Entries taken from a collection
--- START ---

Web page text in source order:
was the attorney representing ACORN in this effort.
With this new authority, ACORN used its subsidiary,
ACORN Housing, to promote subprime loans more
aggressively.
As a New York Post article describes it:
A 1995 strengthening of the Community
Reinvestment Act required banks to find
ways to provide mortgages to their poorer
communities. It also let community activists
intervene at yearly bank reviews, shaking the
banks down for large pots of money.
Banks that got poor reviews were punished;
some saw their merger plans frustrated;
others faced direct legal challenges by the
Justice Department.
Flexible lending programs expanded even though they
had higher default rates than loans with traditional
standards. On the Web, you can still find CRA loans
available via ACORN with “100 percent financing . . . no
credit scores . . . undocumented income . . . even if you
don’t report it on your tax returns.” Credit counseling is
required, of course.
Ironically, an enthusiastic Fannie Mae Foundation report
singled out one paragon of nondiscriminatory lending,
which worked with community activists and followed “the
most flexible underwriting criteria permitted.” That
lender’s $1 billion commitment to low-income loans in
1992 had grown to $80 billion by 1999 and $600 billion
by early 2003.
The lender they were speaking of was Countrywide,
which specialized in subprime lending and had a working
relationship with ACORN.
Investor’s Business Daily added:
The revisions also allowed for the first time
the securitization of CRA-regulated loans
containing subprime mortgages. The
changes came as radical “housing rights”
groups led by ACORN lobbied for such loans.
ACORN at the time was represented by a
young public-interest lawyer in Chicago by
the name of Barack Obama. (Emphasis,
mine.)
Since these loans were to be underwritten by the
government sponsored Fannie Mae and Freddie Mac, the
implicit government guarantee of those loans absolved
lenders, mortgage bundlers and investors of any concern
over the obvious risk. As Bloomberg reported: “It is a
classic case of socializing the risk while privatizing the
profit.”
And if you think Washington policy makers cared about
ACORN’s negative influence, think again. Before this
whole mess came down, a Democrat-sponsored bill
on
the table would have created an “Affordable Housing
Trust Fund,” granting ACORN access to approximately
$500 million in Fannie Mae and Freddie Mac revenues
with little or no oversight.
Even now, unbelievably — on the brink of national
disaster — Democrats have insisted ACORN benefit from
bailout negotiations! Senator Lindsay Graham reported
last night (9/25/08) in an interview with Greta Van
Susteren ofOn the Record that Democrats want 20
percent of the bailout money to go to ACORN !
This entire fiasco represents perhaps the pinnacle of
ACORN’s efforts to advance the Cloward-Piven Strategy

--- END ---
--- START ---

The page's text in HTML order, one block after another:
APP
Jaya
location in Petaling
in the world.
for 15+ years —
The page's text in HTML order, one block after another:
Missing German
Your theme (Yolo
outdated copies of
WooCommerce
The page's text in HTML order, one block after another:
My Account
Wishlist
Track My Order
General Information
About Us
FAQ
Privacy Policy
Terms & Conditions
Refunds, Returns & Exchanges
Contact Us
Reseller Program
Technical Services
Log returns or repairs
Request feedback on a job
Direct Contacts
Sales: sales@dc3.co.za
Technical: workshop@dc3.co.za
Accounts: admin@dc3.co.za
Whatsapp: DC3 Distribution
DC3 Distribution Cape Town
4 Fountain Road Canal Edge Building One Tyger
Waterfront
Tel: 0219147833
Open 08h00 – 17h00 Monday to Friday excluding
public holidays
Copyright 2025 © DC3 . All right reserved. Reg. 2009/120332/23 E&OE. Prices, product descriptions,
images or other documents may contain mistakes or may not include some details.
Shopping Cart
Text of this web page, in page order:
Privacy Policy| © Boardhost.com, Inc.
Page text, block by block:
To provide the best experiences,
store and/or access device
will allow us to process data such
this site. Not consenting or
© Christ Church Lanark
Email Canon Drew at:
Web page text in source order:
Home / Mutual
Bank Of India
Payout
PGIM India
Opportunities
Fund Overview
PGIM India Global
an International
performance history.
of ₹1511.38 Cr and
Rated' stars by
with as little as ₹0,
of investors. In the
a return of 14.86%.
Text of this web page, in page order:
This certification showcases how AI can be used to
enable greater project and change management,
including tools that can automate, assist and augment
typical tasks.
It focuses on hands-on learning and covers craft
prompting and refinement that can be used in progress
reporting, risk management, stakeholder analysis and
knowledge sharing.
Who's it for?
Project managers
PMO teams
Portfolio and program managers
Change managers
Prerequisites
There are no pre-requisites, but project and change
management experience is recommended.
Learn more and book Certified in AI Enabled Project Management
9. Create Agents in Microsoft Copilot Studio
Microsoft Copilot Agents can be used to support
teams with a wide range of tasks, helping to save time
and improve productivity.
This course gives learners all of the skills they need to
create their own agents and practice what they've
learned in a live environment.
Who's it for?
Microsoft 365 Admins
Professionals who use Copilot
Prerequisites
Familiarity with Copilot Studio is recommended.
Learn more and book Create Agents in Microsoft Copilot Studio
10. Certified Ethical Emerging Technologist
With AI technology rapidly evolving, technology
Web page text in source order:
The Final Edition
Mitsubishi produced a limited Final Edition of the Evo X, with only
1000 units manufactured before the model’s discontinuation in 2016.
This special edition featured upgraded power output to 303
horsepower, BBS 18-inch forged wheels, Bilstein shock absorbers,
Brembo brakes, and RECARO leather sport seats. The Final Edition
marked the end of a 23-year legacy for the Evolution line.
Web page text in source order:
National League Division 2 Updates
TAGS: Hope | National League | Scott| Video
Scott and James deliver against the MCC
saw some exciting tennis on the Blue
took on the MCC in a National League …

--- END ---

EXERCISE:
Your answer should consist only of the lines above between the line holding "Learn more and book Create" and the line holding "took on the MCC in a National League …", inclusive, each transcribed exactly.

SOLUTION TO THIS PROBLEM:
Learn more and book Create Agents in Microsoft Copilot Studio
10. Certified Ethical Emerging Technologist
With AI technology rapidly evolving, technology
Web page text in source order:
The Final Edition
Mitsubishi produced a limited Final Edition of the Evo X, with only
1000 units manufactured before the model’s discontinuation in 2016.
This special edition featured upgraded power output to 303
horsepower, BBS 18-inch forged wheels, Bilstein shock absorbers,
Brembo brakes, and RECARO leather sport seats. The Final Edition
marked the end of a 23-year legacy for the Evolution line.
Web page text in source order:
National League Division 2 Updates
TAGS: Hope | National League | Scott| Video
Scott and James deliver against the MCC
saw some exciting tennis on the Blue
took on the MCC in a National League …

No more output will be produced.